- Origin: Bonn, Germany
- Founded: 1949
- Founder: Gustav Classens
- Genre: Concert choir
- Chief conductor: Markus Mostert
- Website: www.bach-chor-bonn.de

= Bach-Chor Bonn =

German choir

The Bach-Chor Bonn (Bonn Bach choir) is a large concert choir and oratorio choir in Bonn, North Rhine-Westphalia, Germany. It was founded by Gustav Classens in 1949 as Bonner Bach-Gemeinschaft (Bonn Bach society), and has its present name officially since 2012. It has performed internationally, and recorded. Originally founded specifically to perform the works of its namesake Johann Sebastian Bach, the repertoire now contains major compositions of all periods including contemporary works. The choir has a long tradition of tours to European countries.

== History ==
In 1949, Gustav Classens, the municipal music director of Bonn and conductor of the orchestra (now Beethoven Orchester Bonn, founded the Bonner Bach-Gemeinschaft specifically for the performance of works by Johann Sebastian Bach. Bonn was then the provisional capital of Germany, and Bach's 200th anniversary of death in 1950 was prepared. The society was first formed by both choir and orchestra, with the first concerts including Bach's Musical Offering and Christmas Oratorio. In 1950, they performed Bach's St John Passion. The repertoire was gradually extended to works of other composers. In the beginning, the orchestra played most concerts. From 1971, only the choir formed the society, named Chor der Bonner Bach-Gemeinschaft. On tours, it was labelled Bach-Chor Bonn, which became the official name in 2012.

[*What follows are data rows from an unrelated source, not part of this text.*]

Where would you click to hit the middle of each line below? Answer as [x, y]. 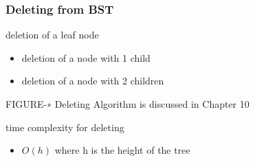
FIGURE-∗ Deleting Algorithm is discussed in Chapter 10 [127, 104]
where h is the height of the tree [122, 150]
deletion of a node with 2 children [93, 81]
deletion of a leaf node [52, 35]
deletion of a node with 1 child [86, 57]
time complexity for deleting [65, 127]
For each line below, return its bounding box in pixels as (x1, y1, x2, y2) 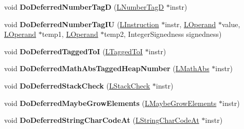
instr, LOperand (165, 18, 216, 29)
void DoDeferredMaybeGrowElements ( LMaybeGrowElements (4, 97, 217, 108)
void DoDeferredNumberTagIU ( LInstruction (4, 18, 159, 29)
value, (221, 18, 240, 29)
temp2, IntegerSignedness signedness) (104, 29, 222, 39)
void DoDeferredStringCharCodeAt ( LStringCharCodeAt (4, 115, 199, 125)
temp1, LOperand (42, 29, 98, 39)
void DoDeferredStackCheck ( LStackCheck (4, 80, 150, 91)
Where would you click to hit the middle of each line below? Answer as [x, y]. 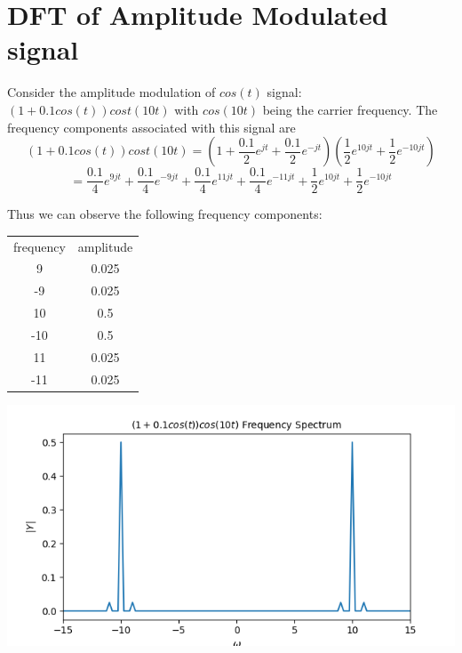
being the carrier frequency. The [350, 109]
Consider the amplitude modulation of [112, 92]
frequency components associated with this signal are [151, 127]
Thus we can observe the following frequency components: [165, 214]
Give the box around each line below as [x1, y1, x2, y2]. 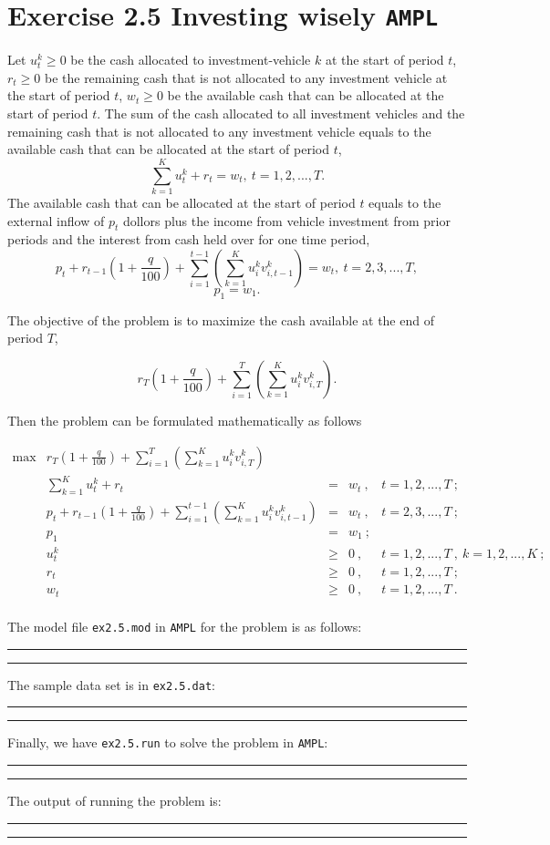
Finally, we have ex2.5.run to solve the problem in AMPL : [7, 733, 328, 752]
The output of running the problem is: [7, 790, 222, 809]
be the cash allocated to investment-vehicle [70, 50, 311, 69]
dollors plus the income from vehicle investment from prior [122, 211, 451, 230]
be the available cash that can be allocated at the [167, 86, 444, 105]
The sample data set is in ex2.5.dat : [7, 675, 215, 694]
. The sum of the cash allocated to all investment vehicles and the [97, 104, 465, 123]
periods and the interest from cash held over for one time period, [7, 230, 370, 249]
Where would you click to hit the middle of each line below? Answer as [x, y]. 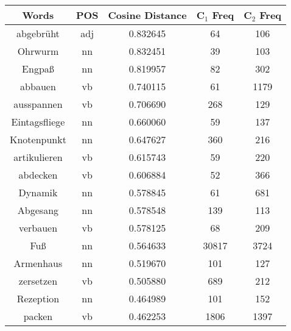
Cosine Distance [147, 15]
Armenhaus [38, 263]
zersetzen [38, 281]
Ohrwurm [38, 51]
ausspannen [38, 104]
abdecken [38, 175]
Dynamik [38, 192]
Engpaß [38, 69]
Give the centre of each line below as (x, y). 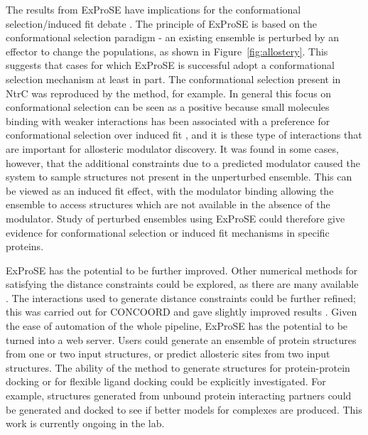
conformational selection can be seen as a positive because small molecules (168, 107)
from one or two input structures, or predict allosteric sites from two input (168, 354)
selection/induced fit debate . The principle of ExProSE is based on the (162, 23)
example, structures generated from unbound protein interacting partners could (179, 396)
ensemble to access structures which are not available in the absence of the (168, 204)
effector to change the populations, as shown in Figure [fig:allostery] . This (167, 51)
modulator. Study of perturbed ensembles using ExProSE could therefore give (175, 218)
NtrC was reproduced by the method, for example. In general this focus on (169, 93)
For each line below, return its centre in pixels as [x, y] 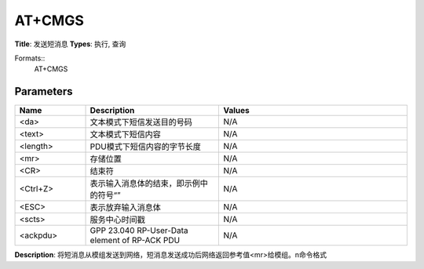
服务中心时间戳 [117, 220]
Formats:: [30, 58]
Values [237, 111]
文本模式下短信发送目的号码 [141, 122]
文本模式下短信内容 [125, 135]
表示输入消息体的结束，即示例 [145, 184]
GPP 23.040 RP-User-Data [139, 231]
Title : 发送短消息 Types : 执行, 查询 [70, 44]
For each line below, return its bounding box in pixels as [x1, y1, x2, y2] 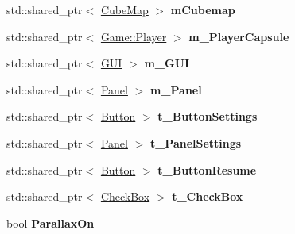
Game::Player [100, 28, 167, 44]
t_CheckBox [172, 188, 243, 205]
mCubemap [170, 2, 235, 17]
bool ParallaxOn [6, 214, 95, 231]
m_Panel [149, 81, 202, 98]
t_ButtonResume [157, 161, 257, 178]
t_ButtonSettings [157, 108, 258, 125]
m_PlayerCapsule [188, 28, 289, 44]

Classens was succeeded by Roland Bader in 1972 and Herbert Ermert in 1976, who undertook tours to Belgium, Luxembourg, Italy and 14 times to France. Franz Xaver Gardeweg was conductor from 1991 until his death in 2006. He toured with the choir to Italy several times. In September 1999 they performed Bach's Mass in B minor at the Barockfestival Viterbo. In April 2000 they sang Bach's St Matthew Passion as part of the project "La Bibbia nella Musica" (The Bible in Music) in Lombardy. In September 1995, the choir joined the Chor der Staatsphilharmonie Kraków Ein deutsches Requiem by Johannes Brahms in a memorial concert 50 years after the liberation of Auschwitz concentration camp. A tour in summer 2006 of a cappella music had concerts in Mecklenburg-Vorpommern and Poland, with concerts in Kamień Pomorski and Stargard. Gardeweg was succeeded by Jürgen Böhme, in 2010 followed by Horst Meinardus.

Markus Mostert has directed the choir since 2017. The choir has around 80 members. Its programs focus on concerts with orchestra, often in the Beethovenhalle and as guests in other cities and countries.

== Repertoire ==
The Bach-Chor Bonn has performed more than 130 works, especially more than 40 works by Bach including the St Matthew Passion, the Mass in B minor, the Christmas Oratorio, the St John Passion and the Magnificat. Works by Handel include oratorio's such as Judas Maccabaeus and Messiah.

Haydn's works include the oratorio's Die Jahreszeiten and Die Schöpfung, and masses such as Schöpfungsmesse and Harmoniemesse. The choir has performed Beethoven's Missa solemnis, Schubert's masses No. 5 in A-flat major and No. 6 in E-flat major. Major works from the Romantic period have been Schumann's Requiem in D-flat major, Ein deutsches Requiem by Johannes Brahms, Rossini's Stabat mater, Fauré's Requiem, Dvořák's Mass in D major and Verdi's Requiem. Works from the 20th century have included Schönberg's Gurre-Lieder and Britten's War Requiem.

== Choral conductors ==
The choir was directed by:
- 1949–1971: Gustav Classens
- 1972–1975: Roland Bader
- 1976–1990: Herbert Ermert
- 1991–2006: Franz Xaver Gardeweg
- 2007–2009: Jürgen Böhme
- 2010–2016: Horst Meinardus
- from 2017: Markus Mostert

== Recordings ==
- Bruckner: Requiem. Siegerland-Orchester, cond. Herbert Ermert; Aulos-Schallplatten-Produktion, Viersen; Vertrieb: Fono-Schallplattengesellschaft, Münster, 1981.
- Johann Simon Mayr: Samuele. First recording. Orchestra Accademia di Stato di Minsk, cond. Pierangelo Pelucchi; Fono-Schallplattengesellschaft, Laer (1997).
- Cherubini: Requiem / Bruckner: Requiem, cond. Herbert Ermert; Musikado Köln (2004).